In order to make the calculation more handy, we introduce a set of variables \(\xi _{L,p}, q=1, \ldots , m\) in algorithm descriptions

$$\begin{aligned} \xi _{L, p}= & {} \frac{{\text {tr}}\left( e_{L-1, q}^{\textrm{T}}(X) \cdot h_{L}(X)\right) ^{2}}{{\Vert h_{L}(X)\Vert }_2^2}\nonumber \\{} & {} -\left( 1-r-\mu _{L}\right) {\Vert e_{L-1, q}(X) \Vert }_2^2. \end{aligned}$$
(20)

In the light of above theorem, the optimal estimation for the output weight of each step is obtained as

$$\begin{aligned} \begin{array}{l} {\beta ^*} = \left[ {\beta _1^*,\beta _2^*, \cdots ,\beta _L^*} \right] = \arg \mathop {\min }\limits _\beta {\left\| {Y - {H_L}{\beta ^*}} \right\| ^2}\\ = \arg \mathop {\min }\limits _\beta \sum \limits _{t = 1}^\tau {\left\| {{Y^t} - \sum \limits _{j = 1}^L {{\beta _j}} S_j^t} \right\| } \\ = \arg \mathop {\min }\limits _\beta \sum \limits _{t = 1}^\tau {{{\left\| {{Y^t} - H_L^t{\beta ^*}} \right\| }^2}} \in {\mathbb {R}^{m \times L}}. \end{array} \end{aligned}$$

Using the least square method to find the optimal solution \(\beta ^*\), set the sum of squares of residuals:

$$\begin{aligned} f\left( \beta ^{*}\right)= & {} \left\| Y-H_{L} \beta ^{*}\right\| ^{2}=\sum _{t=1}^{\tau }\left\| Y^{t}-\sum _{j=1}^{L} \beta _{j} S_{j}^{t}\right\| ^{2}\nonumber \\= & {} \sum _{t=1}^{\tau }\left( Y^t-H_{L}^t \beta ^{*}\right) ^{\textrm{T}}\left( Y^t-H_{L}^t \beta ^{*}\right) . \end{aligned}$$
(21)

The extreme point of the function can be obtained according to the stagnation point:

$$\begin{aligned} f^{\prime }\left( \beta _{i}^{*}\right) =-2 \sum _{t=1}^{\tau } {H_{L}^t}^{\textrm{T}}\left( Y^t-H_{L}^t \beta ^{*}\right) =0. \end{aligned}$$
(22)

Finally, one gets \(\beta ^{*}=\left( \sum \limits _{t=1}^{\tau } H_{L}^{t^{\textrm{T}}} H_{L}^{t}\right) ^{-1} \sum \limits _{t=1}^{\tau } H_{L}^{t^{\textrm{T}}} Y^{t}\).

When the output is independent on time t, i.e., \(y_{i}=\left[ \begin{array}{cc} y_{i, 1}, y_{i, 2}, \ldots , y_{i, m}\end{array}\right] \in \mathbb {R}^{m}, i=1,2, \ldots , N\), the output of the hidden node (hidden state) is the same as the definition of the previous model.

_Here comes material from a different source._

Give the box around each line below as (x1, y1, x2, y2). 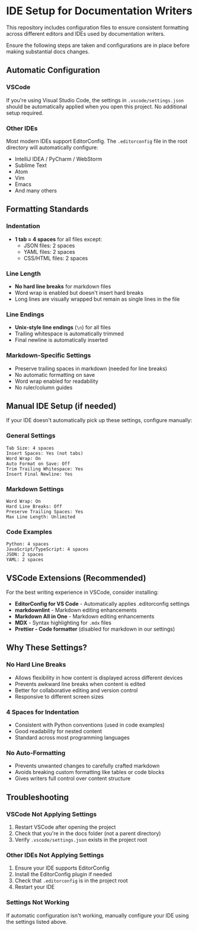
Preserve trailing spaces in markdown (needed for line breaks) (14, 364, 168, 372)
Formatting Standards (6, 204, 89, 215)
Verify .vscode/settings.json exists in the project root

The output of the last time step is recorded as the output of this hidden layer. The 3-mode tensor is \(H_L^\tau (X)=[\begin{array}{cc} S_1^\tau ,S_2^\tau ,\ldots ,S_L^\tau \end{array}] \in \mathbb {R}^{N \times L}\), for the q dimension in the output, the output weight of the Lth node is as follows:

$$\begin{aligned} \beta _{L, q}=\frac{{\text {tr}}\left( e_{L-1, q}^{\textrm{T}}(X) \cdot S_{L}^{\tau }(X)\right) }{{\Vert S_{L}^{\tau }(X)\Vert }^2}. \end{aligned}$$
(23)

In this case, the variable \(\xi _ {L, P}, q = 1, \ldots , m\) in the algorithm description is

$$\begin{aligned} \xi _{L, p}=\frac{\left( e_{L-1, q}^{\textrm{T}}(X) \cdot S_{L}^{\tau }(X)\right) ^{2}}{{\Vert S_{L}^{\tau }(X)\Vert }^2}-\left( 1-k-\nu _{L}\right) {\Vert e_{L-1, q}(X) \Vert } . \end{aligned}$$
(24)

And the optimal solution of the output weights of each step can be obtained by using the least square method and MP pseudoinverse:

$$\begin{aligned} \beta ^{*}=\left[ \begin{array}{cc}\beta _{1}^{*}, \beta _{2}^{*}, \cdots , \beta _{L}^{*}\end{array}\right] =\arg \min \limits _{\beta }\left\| Y-H_{L}^{\tau } \beta ^{*}\right\| ^2={H_{L}^{\tau }}^{\dagger }Y \in \mathbb {R}^{m \times L}. \end{aligned}$$

The pseudo-code of the algorithm is as follows:

Algorithm 1
figure a

Recurrent stochastic configuration networks

Remark 2

When selecting the parameters of the above algorithm, the following conditions need consideration. First, we should consider the number of batches of data, the number of sequences in one batch of data and the length of each data sequence. Second, we should consider the number of layers of the neural network, the number of neurons in hidden layers. Finally, we should consider the number of cycles for the RNN and LSTM.

4 Empirical demonstration

Building upon the stochastic configuration network, this paper introduces recurrent stochastic configuration networks (ReSCN) and establishes its universal approximation property within a recurrent structure. The algorithmic perspective of a recurrent stochastic configuration network commences with a modest-scale recurrent neural network featuring a single hidden layer and node. The network parameters, specifically those of the hidden layer node, are progressively augmented through random and constructive configuration until the network satisfies predetermined termination criteria. Throughout the iterative construction process, both hidden parameters and recurrent parameters undergo random configuration under a supervision mechanism. The weights of the output layer are determined based on the principle of least-loss function. Utilizing the method of least squares, the output layer’s weight is ascertained. For the target function, assuming the establishment of a feedback neural network with a single-layer \(L-1\) node, input weights, biases from the input layer to the hidden layer, and output weights (\(\beta _j\)) are randomly determined using the ReSCN model. The network continues to evolve by adding nodes until the residual \(e_{L-1}\) meets defined conditions and the number of nodes is within limits, thereby creating a neural network that effectively fits the target function.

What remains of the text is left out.